■ GOAL OF THE EXERCISE
Of the records below, reproduce only the span that opens with the line containing "server add its" and closes with the last line.

■ DATA RECORDS
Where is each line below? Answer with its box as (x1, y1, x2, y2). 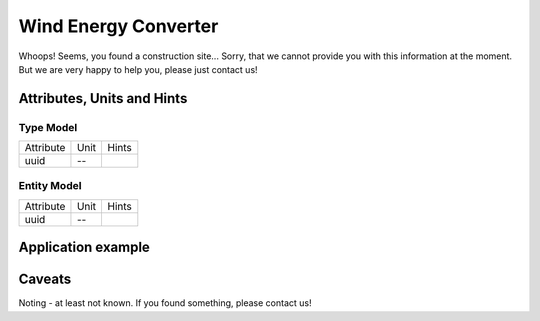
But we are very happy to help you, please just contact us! (18, 63, 259, 75)
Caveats (18, 271, 72, 288)
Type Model (18, 120, 78, 134)
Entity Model (18, 179, 82, 193)
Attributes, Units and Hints (18, 90, 188, 107)
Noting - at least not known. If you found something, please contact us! (18, 297, 312, 309)
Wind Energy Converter (18, 15, 219, 37)
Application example (18, 239, 150, 256)
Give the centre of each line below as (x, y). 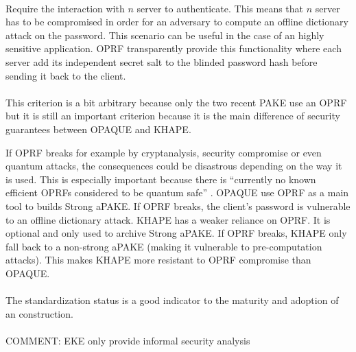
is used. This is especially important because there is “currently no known (161, 179)
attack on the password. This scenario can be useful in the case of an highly (165, 35)
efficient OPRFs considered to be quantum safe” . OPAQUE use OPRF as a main (177, 192)
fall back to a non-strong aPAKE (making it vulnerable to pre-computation (164, 246)
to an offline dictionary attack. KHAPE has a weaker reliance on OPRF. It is (168, 219)
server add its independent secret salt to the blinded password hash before (162, 61)
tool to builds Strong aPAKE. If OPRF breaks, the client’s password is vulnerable (178, 206)
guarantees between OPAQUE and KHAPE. (98, 129)

■ RESULT OF THIS TASK
server add its independent secret salt to the blinded password hash before (162, 61)
tool to builds Strong aPAKE. If OPRF breaks, the client’s password is vulnerable (178, 206)
guarantees between OPAQUE and KHAPE. (98, 129)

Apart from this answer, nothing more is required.